AIM OF THE EXERCISE: Search the listing below for the word "Дональд" and copy each line where it appears.

DATA IN THIS EXERCISE:
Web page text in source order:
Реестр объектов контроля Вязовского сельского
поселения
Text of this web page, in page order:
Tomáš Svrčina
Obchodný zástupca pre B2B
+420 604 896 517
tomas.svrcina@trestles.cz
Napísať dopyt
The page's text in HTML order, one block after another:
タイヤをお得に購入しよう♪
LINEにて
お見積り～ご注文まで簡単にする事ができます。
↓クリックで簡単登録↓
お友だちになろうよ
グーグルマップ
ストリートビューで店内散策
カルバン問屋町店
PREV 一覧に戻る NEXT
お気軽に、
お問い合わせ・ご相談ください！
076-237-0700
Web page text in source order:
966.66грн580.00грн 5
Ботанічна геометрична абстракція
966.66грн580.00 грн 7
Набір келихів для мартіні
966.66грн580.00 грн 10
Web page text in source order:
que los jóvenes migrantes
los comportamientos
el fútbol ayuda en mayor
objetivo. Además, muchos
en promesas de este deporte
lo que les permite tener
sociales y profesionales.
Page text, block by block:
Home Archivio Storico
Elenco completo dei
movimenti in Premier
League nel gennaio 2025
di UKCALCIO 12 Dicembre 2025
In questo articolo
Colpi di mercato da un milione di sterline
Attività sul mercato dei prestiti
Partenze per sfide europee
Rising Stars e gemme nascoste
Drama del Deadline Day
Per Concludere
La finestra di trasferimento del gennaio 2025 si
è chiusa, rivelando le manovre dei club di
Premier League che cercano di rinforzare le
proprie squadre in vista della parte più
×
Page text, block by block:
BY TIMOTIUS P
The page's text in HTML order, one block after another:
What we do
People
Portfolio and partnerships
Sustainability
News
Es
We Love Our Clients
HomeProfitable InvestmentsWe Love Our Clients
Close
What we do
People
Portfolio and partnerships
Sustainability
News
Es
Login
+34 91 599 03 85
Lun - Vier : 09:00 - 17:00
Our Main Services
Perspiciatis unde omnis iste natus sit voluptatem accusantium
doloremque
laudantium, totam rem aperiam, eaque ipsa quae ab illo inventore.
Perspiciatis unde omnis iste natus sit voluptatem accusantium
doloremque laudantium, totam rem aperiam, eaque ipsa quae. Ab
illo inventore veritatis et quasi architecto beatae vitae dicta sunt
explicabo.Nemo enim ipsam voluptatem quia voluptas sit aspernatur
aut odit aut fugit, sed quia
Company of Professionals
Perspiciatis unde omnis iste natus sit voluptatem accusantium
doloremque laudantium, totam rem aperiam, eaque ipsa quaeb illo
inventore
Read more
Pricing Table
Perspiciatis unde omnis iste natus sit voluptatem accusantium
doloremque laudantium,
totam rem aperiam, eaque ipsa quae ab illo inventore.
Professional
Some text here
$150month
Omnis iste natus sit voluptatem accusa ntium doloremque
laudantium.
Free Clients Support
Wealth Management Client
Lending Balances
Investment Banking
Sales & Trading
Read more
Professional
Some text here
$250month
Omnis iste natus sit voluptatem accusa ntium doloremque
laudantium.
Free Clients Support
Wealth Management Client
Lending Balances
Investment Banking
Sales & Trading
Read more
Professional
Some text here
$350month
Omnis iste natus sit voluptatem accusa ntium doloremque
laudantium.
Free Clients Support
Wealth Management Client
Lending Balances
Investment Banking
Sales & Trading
...
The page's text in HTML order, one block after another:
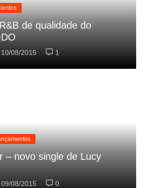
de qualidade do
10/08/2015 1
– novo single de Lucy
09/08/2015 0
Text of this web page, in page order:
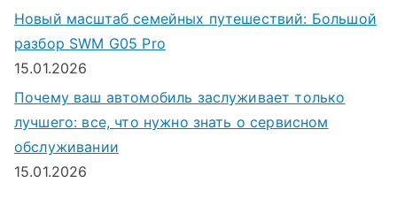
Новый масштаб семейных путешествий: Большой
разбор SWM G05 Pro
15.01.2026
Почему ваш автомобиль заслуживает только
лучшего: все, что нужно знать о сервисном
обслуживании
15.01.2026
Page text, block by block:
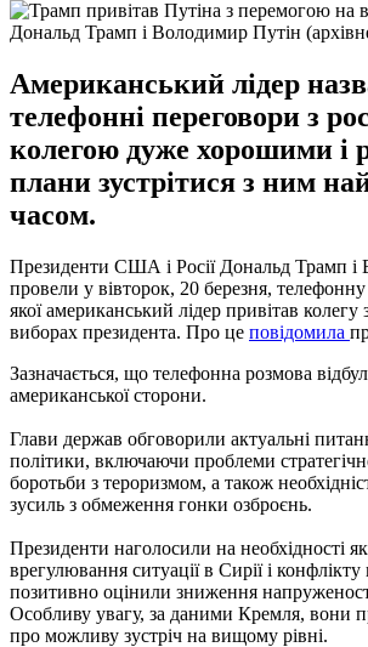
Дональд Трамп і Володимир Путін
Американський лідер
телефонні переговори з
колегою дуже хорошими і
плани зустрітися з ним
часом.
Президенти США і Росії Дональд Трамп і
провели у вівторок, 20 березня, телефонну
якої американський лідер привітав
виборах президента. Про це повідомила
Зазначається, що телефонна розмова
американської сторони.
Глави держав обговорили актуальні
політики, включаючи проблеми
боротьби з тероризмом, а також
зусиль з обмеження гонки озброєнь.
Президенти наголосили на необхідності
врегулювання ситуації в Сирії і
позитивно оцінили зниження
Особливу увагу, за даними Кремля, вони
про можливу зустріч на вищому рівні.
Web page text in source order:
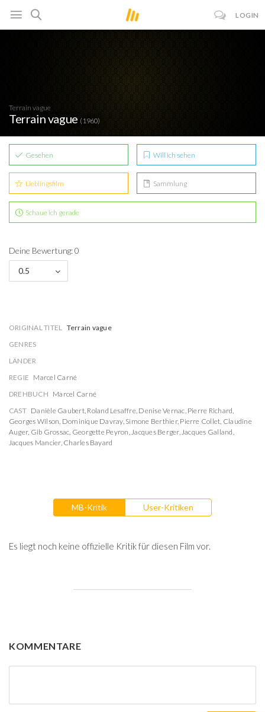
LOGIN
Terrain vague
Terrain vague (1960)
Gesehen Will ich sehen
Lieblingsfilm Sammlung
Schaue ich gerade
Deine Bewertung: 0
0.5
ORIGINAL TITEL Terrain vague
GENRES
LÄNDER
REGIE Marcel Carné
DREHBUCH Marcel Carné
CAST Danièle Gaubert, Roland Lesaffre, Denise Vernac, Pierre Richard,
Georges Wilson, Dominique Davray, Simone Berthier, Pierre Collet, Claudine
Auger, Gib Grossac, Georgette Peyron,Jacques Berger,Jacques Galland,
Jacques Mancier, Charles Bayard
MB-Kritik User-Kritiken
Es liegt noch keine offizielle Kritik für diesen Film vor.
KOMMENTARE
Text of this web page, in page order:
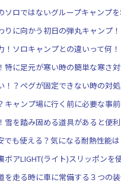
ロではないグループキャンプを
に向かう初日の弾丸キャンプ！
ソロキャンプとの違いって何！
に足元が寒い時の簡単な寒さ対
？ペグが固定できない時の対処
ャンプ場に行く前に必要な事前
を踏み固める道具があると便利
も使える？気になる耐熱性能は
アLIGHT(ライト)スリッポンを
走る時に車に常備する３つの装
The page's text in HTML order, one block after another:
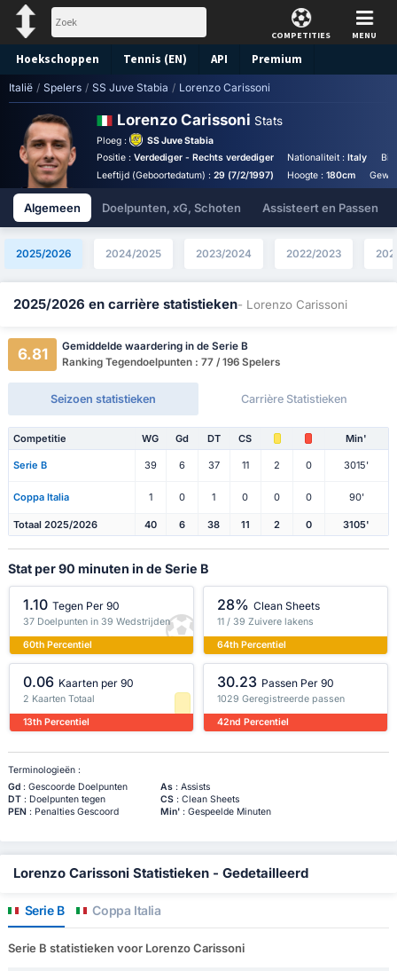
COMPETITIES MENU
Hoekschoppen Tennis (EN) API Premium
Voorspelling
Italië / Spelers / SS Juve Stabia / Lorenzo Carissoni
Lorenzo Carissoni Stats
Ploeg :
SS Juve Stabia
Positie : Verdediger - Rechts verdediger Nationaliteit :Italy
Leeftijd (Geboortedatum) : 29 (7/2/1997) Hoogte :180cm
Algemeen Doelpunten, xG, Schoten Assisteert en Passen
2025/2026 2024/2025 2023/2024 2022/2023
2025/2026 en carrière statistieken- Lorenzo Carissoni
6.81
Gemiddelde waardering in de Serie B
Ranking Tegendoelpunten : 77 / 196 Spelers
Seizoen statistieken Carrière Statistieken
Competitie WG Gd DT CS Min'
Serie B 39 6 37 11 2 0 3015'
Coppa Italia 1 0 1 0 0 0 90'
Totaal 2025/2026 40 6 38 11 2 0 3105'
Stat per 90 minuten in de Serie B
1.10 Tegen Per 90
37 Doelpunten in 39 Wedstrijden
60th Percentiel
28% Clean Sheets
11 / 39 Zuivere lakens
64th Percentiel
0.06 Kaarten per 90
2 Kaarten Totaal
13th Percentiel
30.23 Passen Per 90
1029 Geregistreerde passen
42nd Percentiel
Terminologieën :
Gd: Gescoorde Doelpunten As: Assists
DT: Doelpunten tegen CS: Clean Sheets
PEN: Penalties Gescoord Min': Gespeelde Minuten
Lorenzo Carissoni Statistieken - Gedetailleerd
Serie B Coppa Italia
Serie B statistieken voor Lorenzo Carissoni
* * *
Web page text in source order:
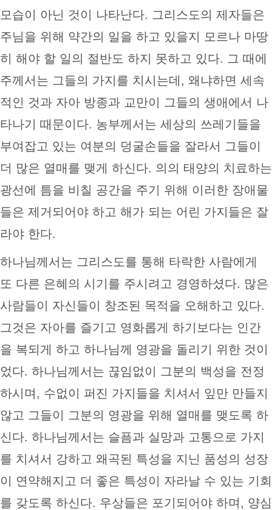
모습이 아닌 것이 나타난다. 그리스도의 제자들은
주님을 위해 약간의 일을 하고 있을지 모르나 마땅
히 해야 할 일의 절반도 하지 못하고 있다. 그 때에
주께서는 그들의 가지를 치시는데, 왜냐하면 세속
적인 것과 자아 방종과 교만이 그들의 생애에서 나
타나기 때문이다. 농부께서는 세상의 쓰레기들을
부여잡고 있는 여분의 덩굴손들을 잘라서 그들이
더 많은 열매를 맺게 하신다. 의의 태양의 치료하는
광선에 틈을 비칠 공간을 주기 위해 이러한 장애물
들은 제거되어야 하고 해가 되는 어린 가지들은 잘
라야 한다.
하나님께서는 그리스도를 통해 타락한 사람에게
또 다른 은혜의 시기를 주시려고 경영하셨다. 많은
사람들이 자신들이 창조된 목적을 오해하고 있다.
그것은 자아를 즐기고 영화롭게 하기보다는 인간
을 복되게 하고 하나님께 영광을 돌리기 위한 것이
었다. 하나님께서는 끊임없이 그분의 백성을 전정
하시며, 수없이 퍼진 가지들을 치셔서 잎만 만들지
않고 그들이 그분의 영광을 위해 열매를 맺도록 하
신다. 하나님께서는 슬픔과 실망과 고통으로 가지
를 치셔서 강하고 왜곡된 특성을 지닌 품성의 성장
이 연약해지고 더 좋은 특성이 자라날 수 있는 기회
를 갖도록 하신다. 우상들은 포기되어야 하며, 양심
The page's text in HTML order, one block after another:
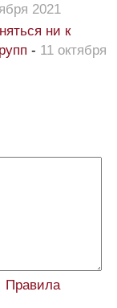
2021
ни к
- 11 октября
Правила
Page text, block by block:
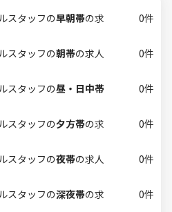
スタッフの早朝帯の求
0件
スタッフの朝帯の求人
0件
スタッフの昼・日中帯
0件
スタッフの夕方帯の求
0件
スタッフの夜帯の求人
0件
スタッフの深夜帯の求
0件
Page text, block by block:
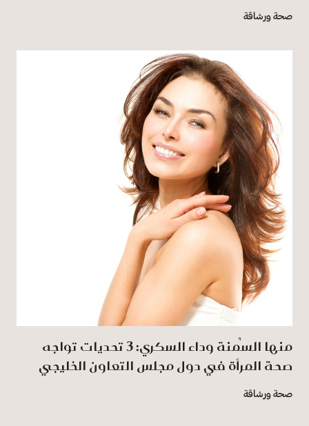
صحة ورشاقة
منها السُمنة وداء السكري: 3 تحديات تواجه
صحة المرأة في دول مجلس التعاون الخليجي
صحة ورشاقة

WRITTEN RESPONSE:
Дональд Трамп і Володимир Путін
Президенти США і Росії Дональд Трамп і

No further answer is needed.